(Exercise brief) In the entries that follow, count each line containing "room" and state the total, nothing more.

===============

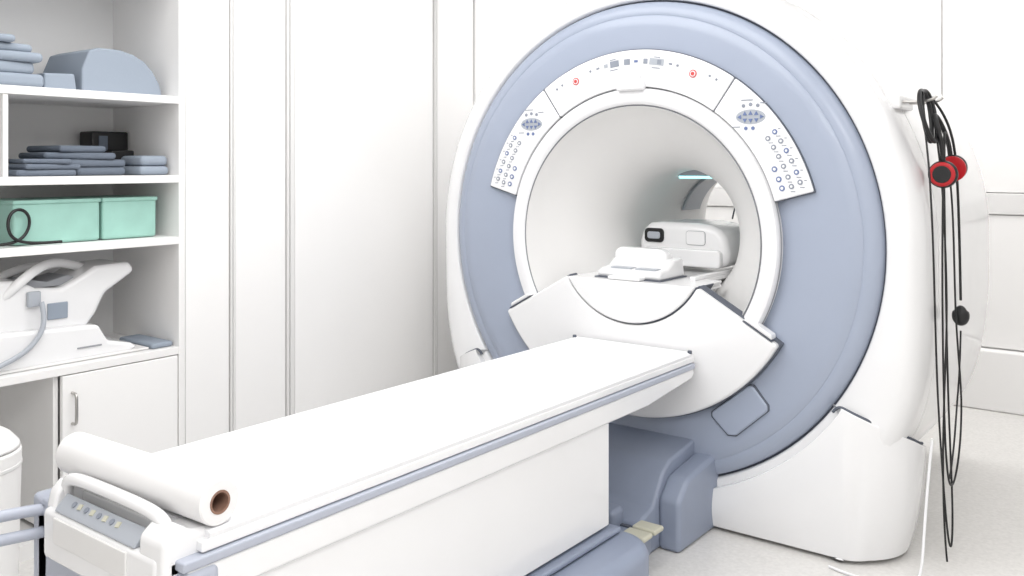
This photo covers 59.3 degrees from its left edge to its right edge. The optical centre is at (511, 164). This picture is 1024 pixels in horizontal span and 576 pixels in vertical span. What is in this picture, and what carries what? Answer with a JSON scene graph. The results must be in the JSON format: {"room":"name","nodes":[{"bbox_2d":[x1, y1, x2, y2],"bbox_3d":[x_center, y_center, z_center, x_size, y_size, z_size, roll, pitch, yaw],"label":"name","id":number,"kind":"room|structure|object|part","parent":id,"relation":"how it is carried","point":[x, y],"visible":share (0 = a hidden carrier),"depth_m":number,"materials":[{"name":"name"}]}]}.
{"room":"radiology room","nodes":[
{"label":"radiology room","id":0,"kind":"room"},
{"bbox_2d":[18,405,1023,575],"bbox_3d":[0.644,1.560,2.654,6.200,0.100,7.800,0,0,37],"label":"floor","id":1,"kind":"structure","parent":0,"point":[988,487],"depth_m":3.65,"materials":[{"name":"tile"}]},
{"bbox_2d":[0,426,22,575],"bbox_3d":[-1.810,1.200,2.983,0.333,0.620,0.332,0,0,11],"label":"waste bin","id":2,"kind":"object","parent":1,"relation":"on","point":[11,459],"visible":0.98,"depth_m":2.97,"materials":[{"name":"white plastic"}]},
{"bbox_3d":[-1.811,0.920,2.983,0.321,0.060,0.321,0,0,37],"label":"lid","id":3,"kind":"part","parent":2,"relation":"part of","materials":[{"name":"plastic"}]},
{"bbox_2d":[0,0,184,562],"bbox_3d":[-2.189,0.015,3.336,0.610,2.990,1.842,0,0,37],"label":"shelf unit","id":4,"kind":"object","parent":1,"relation":"on","point":[136,399],"depth_m":3.83,"materials":[{"name":"white"}]},
{"bbox_2d":[0,33,43,86],"bbox_3d":[-2.121,-0.394,3.375,0.405,0.194,0.570,0,0,37],"label":"stack","id":5,"kind":"object","parent":4,"relation":"on","point":[17,60],"visible":0.91,"depth_m":3.41,"materials":[{"name":"blue fabric"}]},
{"bbox_2d":[0,33,14,42],"bbox_3d":[-2.151,-0.477,3.337,0.370,0.028,0.450,0,0,41],"label":"cushion","id":6,"kind":"object","parent":5,"relation":"on","point":[4,38],"depth_m":3.37,"materials":[{"name":"blue fabric"}]},
{"bbox_2d":[0,42,31,51],"bbox_3d":[-2.120,-0.447,3.377,0.370,0.033,0.450,0,0,32],"label":"cushion","id":7,"kind":"object","parent":5,"relation":"on","point":[4,46],"depth_m":3.41,"materials":[{"name":"blue fabric"}]},
{"bbox_2d":[0,60,33,73],"bbox_3d":[-2.114,-0.372,3.385,0.370,0.048,0.450,0,0,34],"label":"cushion","id":8,"kind":"object","parent":5,"relation":"on","point":[6,66],"depth_m":3.41,"materials":[{"name":"blue fabric"}]},
{"bbox_2d":[0,50,42,63],"bbox_3d":[-2.090,-0.413,3.416,0.370,0.038,0.450,0,0,40],"label":"cushion","id":9,"kind":"object","parent":5,"relation":"on","point":[6,56],"depth_m":3.41,"materials":[{"name":"blue fabric"}]},
{"bbox_2d":[0,72,43,86],"bbox_3d":[-2.090,-0.324,3.416,0.370,0.053,0.450,0,0,37],"label":"cushion","id":10,"kind":"object","parent":5,"relation":"on","point":[6,78],"depth_m":3.42,"materials":[{"name":"blue fabric"}]},
{"bbox_3d":[-1.997,0.451,3.600,0.040,0.108,0.317,0,0,28],"label":"arch handle","id":11,"kind":"part","parent":4,"relation":"part of","materials":[{"name":"white plastic"}]},
{"bbox_2d":[0,208,62,246],"bbox_3d":[-1.852,0.234,3.398,0.042,0.142,0.292,0,0,37],"label":"coiled cable","id":12,"kind":"object","parent":4,"relation":"on","point":[16,240],"visible":1,"depth_m":3.40,"materials":[{"name":"black rubber"}]},
{"bbox_3d":[-1.854,0.450,3.583,0.080,0.148,0.399,0,0,21],"label":"arch handle","id":13,"kind":"part","parent":4,"relation":"part of","materials":[{"name":"white plastic"}]},
{"bbox_2d":[0,197,100,245],"bbox_3d":[-1.901,0.221,3.631,0.300,0.172,0.346,0,0,37],"label":"storage box","id":14,"kind":"object","parent":4,"relation":"on","point":[66,219],"visible":0.98,"depth_m":3.53,"materials":[{"name":"green plastic"}]},
{"bbox_3d":[-1.901,0.143,3.631,0.300,0.017,0.346,0,0,37],"label":"lid","id":15,"kind":"part","parent":14,"relation":"part of","materials":[{"name":"green plastic"}]},
{"bbox_2d":[38,73,75,88],"bbox_3d":[-1.924,-0.331,3.666,0.350,0.068,0.129,0,0,37],"label":"foam block","id":16,"kind":"object","parent":4,"relation":"on","point":[51,80],"depth_m":3.55,"materials":[{"name":"grey"}]},
{"bbox_2d":[8,145,125,175],"bbox_3d":[-1.848,-0.018,3.675,0.333,0.122,0.474,0,0,37],"label":"pads","id":17,"kind":"object","parent":4,"relation":"on","point":[49,160],"visible":0.99,"depth_m":3.61,"materials":[{"name":"grey fabric"}]},
{"bbox_3d":[-1.907,0.579,3.598,0.360,0.406,0.800,0,0,37],"label":"extremity coil","id":18,"kind":"part","parent":4,"relation":"part of","materials":[{"name":"white plastic"}]},
{"bbox_3d":[-1.702,0.950,3.504,0.040,0.131,0.012,0,0,37],"label":"door handle","id":19,"kind":"part","parent":4,"relation":"part of","materials":[{"name":"silver metal"}]},
{"bbox_3d":[-2.193,0.800,3.339,0.540,0.032,1.782,0,0,37],"label":"shelf","id":20,"kind":"part","parent":4,"relation":"part of","materials":[{"name":"white laminate"}]},
{"bbox_3d":[-2.193,0.325,3.339,0.540,0.032,1.782,0,0,37],"label":"shelf","id":21,"kind":"part","parent":4,"relation":"part of","materials":[{"name":"white laminate"}]},
{"bbox_3d":[-2.193,0.060,3.339,0.540,0.032,1.782,0,0,37],"label":"shelf","id":22,"kind":"part","parent":4,"relation":"part of","materials":[{"name":"white laminate"}]},
{"bbox_3d":[-2.193,-0.280,3.339,0.540,0.032,1.782,0,0,37],"label":"shelf","id":23,"kind":"part","parent":4,"relation":"part of","materials":[{"name":"white laminate"}]},
{"bbox_2d":[43,48,160,94],"bbox_3d":[-1.761,-0.389,3.872,0.340,0.183,0.353,0,0,37],"label":"foam bolster","id":24,"kind":"object","parent":4,"relation":"on","point":[96,69],"visible":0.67,"depth_m":3.74,"materials":[{"name":"grey"}]},
{"bbox_2d":[80,131,133,159],"bbox_3d":[-1.806,-0.053,4.043,0.220,0.193,0.170,0,0,37],"label":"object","id":25,"kind":"object","parent":4,"relation":"on","point":[114,142],"visible":0.48,"depth_m":4.02,"materials":[{"name":"black plastic"}]},
{"bbox_2d":[68,195,156,239],"bbox_3d":[-1.719,0.221,3.869,0.300,0.172,0.246,0,0,37],"label":"storage box","id":26,"kind":"object","parent":4,"relation":"on","point":[120,216],"visible":0.71,"depth_m":3.77,"materials":[{"name":"green plastic"}]},
{"bbox_3d":[-1.719,0.143,3.869,0.300,0.017,0.246,0,0,37],"label":"lid","id":27,"kind":"part","parent":26,"relation":"part of","materials":[{"name":"green plastic"}]},
{"bbox_3d":[-1.600,1.135,3.690,0.025,0.630,0.496,0,0,37],"label":"cupboard door","id":28,"kind":"part","parent":4,"relation":"part of","materials":[{"name":"laminate"}]},
{"bbox_2d":[119,334,171,348],"bbox_3d":[-1.603,0.771,3.938,0.270,0.023,0.100,0,0,37],"label":"pad","id":29,"kind":"object","parent":4,"relation":"on","point":[138,339],"visible":0.92,"depth_m":3.90,"materials":[{"name":"fabric"}]},
{"bbox_2d":[123,166,167,174],"bbox_3d":[-1.601,0.024,3.908,0.190,0.038,0.135,0,0,37],"label":"pad","id":30,"kind":"object","parent":4,"relation":"on","point":[129,170],"visible":0.81,"depth_m":3.85,"materials":[{"name":"blue"}]},
{"bbox_2d":[121,156,166,165],"bbox_3d":[-1.602,-0.018,3.915,0.180,0.044,0.125,0,0,37],"label":"pad","id":31,"kind":"object","parent":30,"relation":"on","point":[129,160],"visible":0.88,"depth_m":3.86,"materials":[{"name":"blue"}]},
{"bbox_2d":[0,334,694,575],"bbox_3d":[-0.279,1.118,2.862,0.920,0.785,2.599,0,0,37],"label":"table","id":32,"kind":"object","parent":1,"relation":"on","point":[499,466],"visible":1,"depth_m":2.53,"materials":[{"name":"white plastic"}]},
{"bbox_3d":[-1.221,0.864,2.123,0.046,0.089,0.281,0,0,42],"label":"push handle","id":33,"kind":"part","parent":32,"relation":"part of","materials":[{"name":"grey"}]},
{"bbox_2d":[55,432,237,525],"bbox_3d":[-0.861,0.721,2.092,0.581,0.100,0.100,0,0,35],"label":"paper roll","id":34,"kind":"object","parent":32,"relation":"on","point":[207,498],"visible":0.98,"depth_m":2.01,"materials":[{"name":"white paper"}]},
{"bbox_3d":[0.463,1.387,3.422,0.140,0.027,0.030,0,0,37],"label":"pedal arm","id":35,"kind":"part","parent":32,"relation":"part of","materials":[{"name":"grey plastic"}]},
{"bbox_2d":[185,0,571,443],"bbox_3d":[-0.431,0.015,5.676,0.581,2.990,4.005,0,0,37],"label":"wall","id":36,"kind":"structure","parent":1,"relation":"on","point":[322,137],"depth_m":4.50,"materials":[{"name":"white paint"}]},
{"bbox_3d":[-1.362,-0.015,4.010,0.025,2.890,0.221,0,0,37],"label":"door","id":37,"kind":"part","parent":36,"relation":"part of","materials":[{"name":"paint"}]},
{"bbox_3d":[-1.188,-0.015,4.238,0.025,2.890,0.284,0,0,37],"label":"door","id":38,"kind":"part","parent":36,"relation":"part of","materials":[{"name":"paint"}]},
{"bbox_3d":[-0.766,-0.015,4.790,0.025,2.890,0.994,0,0,37],"label":"door","id":39,"kind":"part","parent":36,"relation":"part of","materials":[{"name":"paint"}]},
{"bbox_3d":[-0.343,-0.015,5.344,0.025,2.890,0.319,0,0,37],"label":"door","id":40,"kind":"part","parent":36,"relation":"part of","materials":[{"name":"paint"}]},
{"bbox_3d":[0.064,-0.015,5.876,0.025,2.890,0.979,0,0,37],"label":"door","id":41,"kind":"part","parent":36,"relation":"part of","materials":[{"name":"laminate"}]},
{"bbox_2d":[446,0,989,561],"bbox_3d":[0.875,0.323,4.407,2.376,2.374,2.266,0,0,37],"label":"scanner","id":42,"kind":"object","parent":1,"relation":"on","point":[804,411],"depth_m":3.69,"materials":[{"name":"white plastic"}]},
{"bbox_3d":[0.065,-0.103,4.323,0.409,0.494,0.032,0,0,37],"label":"control panel","id":43,"kind":"part","parent":42,"relation":"part of","materials":[{"name":"white plastic"}]},
{"bbox_3d":[0.440,1.435,3.408,0.120,0.110,0.150,0,0,37],"label":"dock rail","id":44,"kind":"part","parent":42,"relation":"part of","materials":[{"name":"grey plastic"}]},
{"bbox_3d":[0.536,-0.365,3.963,0.944,0.280,0.032,0,0,37],"label":"control panel","id":45,"kind":"part","parent":42,"relation":"part of","materials":[{"name":"white plastic"}]},
{"bbox_3d":[0.905,0.379,4.425,0.468,0.206,0.370,0,0,37],"label":"head coil","id":46,"kind":"part","parent":42,"relation":"part of","materials":[{"name":"white plastic"}]},
{"bbox_2d":[678,170,707,175],"bbox_3d":[0.933,0.040,4.539,0.180,0.030,0.075,0,0,37],"label":"lamp","id":47,"kind":"object","parent":42,"relation":"on","point":[692,172],"depth_m":4.51,"materials":[{"name":"grey"}]},
{"bbox_2d":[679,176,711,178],"bbox_3d":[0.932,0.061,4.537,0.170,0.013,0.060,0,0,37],"label":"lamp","id":48,"kind":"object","parent":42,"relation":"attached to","point":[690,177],"depth_m":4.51,"materials":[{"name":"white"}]},
{"bbox_3d":[1.199,0.500,4.477,0.030,0.020,1.350,0,0,37],"label":"bridge rail","id":49,"kind":"part","parent":42,"relation":"part of","materials":[{"name":"white plastic"}]},
{"bbox_3d":[1.007,-0.103,3.603,0.409,0.494,0.032,0,0,37],"label":"control panel","id":50,"kind":"part","parent":42,"relation":"part of","materials":[{"name":"white plastic"}]},
{"bbox_2d":[886,94,943,110],"bbox_3d":[1.556,-0.242,3.493,0.210,0.055,0.200,0,0,37],"label":"wall hook","id":51,"kind":"object","parent":42,"relation":"attached to","point":[900,102],"visible":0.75,"depth_m":3.44,"materials":[{"name":"white plastic"}]},
{"bbox_3d":[1.506,-0.242,3.531,0.085,0.055,0.200,0,0,37],"label":"plate","id":52,"kind":"part","parent":51,"relation":"part of","materials":[{"name":"white plastic"}]},
{"bbox_2d":[917,88,937,143],"bbox_3d":[1.562,-0.184,3.377,0.067,0.210,0.177,0,0,37],"label":"cable bundle","id":53,"kind":"object","parent":51,"relation":"hanging from","point":[922,94],"visible":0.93,"depth_m":3.37,"materials":[{"name":"black rubber"}]},
{"bbox_2d":[922,105,953,546],"bbox_3d":[1.573,0.596,3.365,0.087,1.695,0.234,0,0,44],"label":"hanging cable","id":54,"kind":"object","parent":51,"relation":"hanging from","point":[925,134],"visible":0.92,"depth_m":3.35,"materials":[{"name":"black rubber"}]},
{"bbox_2d":[929,96,947,561],"bbox_3d":[1.602,0.615,3.392,0.072,1.751,0.032,0,0,37],"label":"hanging cable","id":55,"kind":"object","parent":51,"relation":"hanging from","point":[930,104],"visible":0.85,"depth_m":3.38,"materials":[{"name":"black rubber"}]},
{"bbox_2d":[934,100,961,300],"bbox_3d":[1.690,0.134,3.477,0.177,0.794,0.040,0,0,-26],"label":"hanging cable","id":56,"kind":"object","parent":51,"relation":"hanging from","point":[935,102],"visible":0.88,"depth_m":3.50,"materials":[{"name":"black rubber"}]},
{"bbox_2d":[952,305,969,325],"bbox_3d":[1.758,0.590,3.527,0.064,0.080,0.064,0,0,37],"label":"bulb","id":57,"kind":"object","parent":56,"relation":"hanging from","point":[963,316],"visible":0.94,"depth_m":3.51,"materials":[{"name":"black rubber"}]},
{"bbox_2d":[949,331,961,478],"bbox_3d":[1.715,0.921,3.483,0.022,0.543,0.183,0,0,37],"label":"hanging cable","id":58,"kind":"object","parent":57,"relation":"hanging from","point":[954,438],"visible":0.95,"depth_m":3.53,"materials":[{"name":"black rubber"}]},
{"bbox_2d":[928,113,967,187],"bbox_3d":[1.658,-0.055,3.419,0.105,0.284,0.202,0,0,43],"label":"headphones","id":59,"kind":"object","parent":42,"relation":"hanging from","point":[944,173],"visible":0.98,"depth_m":3.37,"materials":[{"name":"red plastic"}]},
{"bbox_2d":[928,160,958,187],"bbox_3d":[1.610,0.035,3.366,0.104,0.104,0.055,0,0,37],"label":"cup","id":60,"kind":"object","parent":59,"relation":"on","point":[944,174],"depth_m":3.35,"materials":[{"name":"red plastic"}]},
{"bbox_2d":[941,186,961,485],"bbox_3d":[1.677,0.647,3.438,0.028,1.134,0.283,0,0,37],"label":"hanging cable","id":61,"kind":"object","parent":59,"relation":"hanging from","point":[951,195],"visible":0.96,"depth_m":3.37,"materials":[{"name":"black rubber"}]},
{"bbox_2d":[946,155,967,180],"bbox_3d":[1.703,0.012,3.470,0.101,0.104,0.072,0,0,37],"label":"cup","id":62,"kind":"object","parent":59,"relation":"on","point":[962,166],"depth_m":3.43,"materials":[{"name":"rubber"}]},
{"bbox_2d":[828,438,933,575],"bbox_3d":[1.361,1.259,3.281,0.376,0.500,0.140,0,0,8],"label":"cable","id":63,"kind":"object","parent":1,"relation":"on","point":[932,440],"visible":1,"depth_m":3.29,"materials":[{"name":"white plastic"}]},
{"bbox_2d":[713,0,1023,351],"bbox_3d":[2.978,0.010,5.691,5.980,3.000,0.140,0,0,37],"label":"wall","id":64,"kind":"structure","parent":0,"point":[942,0],"depth_m":5.77,"materials":[{"name":"white paint"}]},
{"bbox_2d":[705,0,1023,350],"bbox_3d":[3.166,-0.170,5.435,5.330,2.600,0.037,0,0,37],"label":"wall paneling","id":65,"kind":"structure","parent":64,"relation":"attached to","point":[983,40],"depth_m":5.59,"materials":[{"name":"white paint"}]},
{"bbox_3d":[1.490,0.720,6.724,1.092,0.820,0.024,0,0,37],"label":"panel","id":66,"kind":"part","parent":65,"relation":"part of","materials":[{"name":"white paint"}]},
{"bbox_3d":[3.166,0.240,5.435,5.330,0.130,0.037,0,0,37],"label":"trim","id":67,"kind":"part","parent":65,"relation":"part of","materials":[{"name":"white"}]},
{"bbox_3d":[2.340,-0.650,6.074,1.032,1.640,0.024,0,0,37],"label":"panel","id":68,"kind":"part","parent":65,"relation":"part of","materials":[{"name":"white paint"}]},
{"bbox_3d":[3.135,-0.650,5.467,0.952,1.640,0.024,0,0,37],"label":"panel","id":69,"kind":"part","parent":65,"relation":"part of","materials":[{"name":"white paint"}]},
{"bbox_3d":[3.135,0.720,5.467,0.952,0.820,0.024,0,0,37],"label":"panel","id":70,"kind":"part","parent":65,"relation":"part of","materials":[{"name":"white paint"}]},
{"bbox_2d":[954,347,1023,415],"bbox_3d":[3.159,1.325,5.408,5.350,0.370,0.090,0,0,37],"label":"baseboard","id":71,"kind":"structure","parent":64,"relation":"attached to","point":[996,383],"depth_m":5.50,"materials":[{"name":"white paint"}]}
]}

===============

(Completed exercise) 3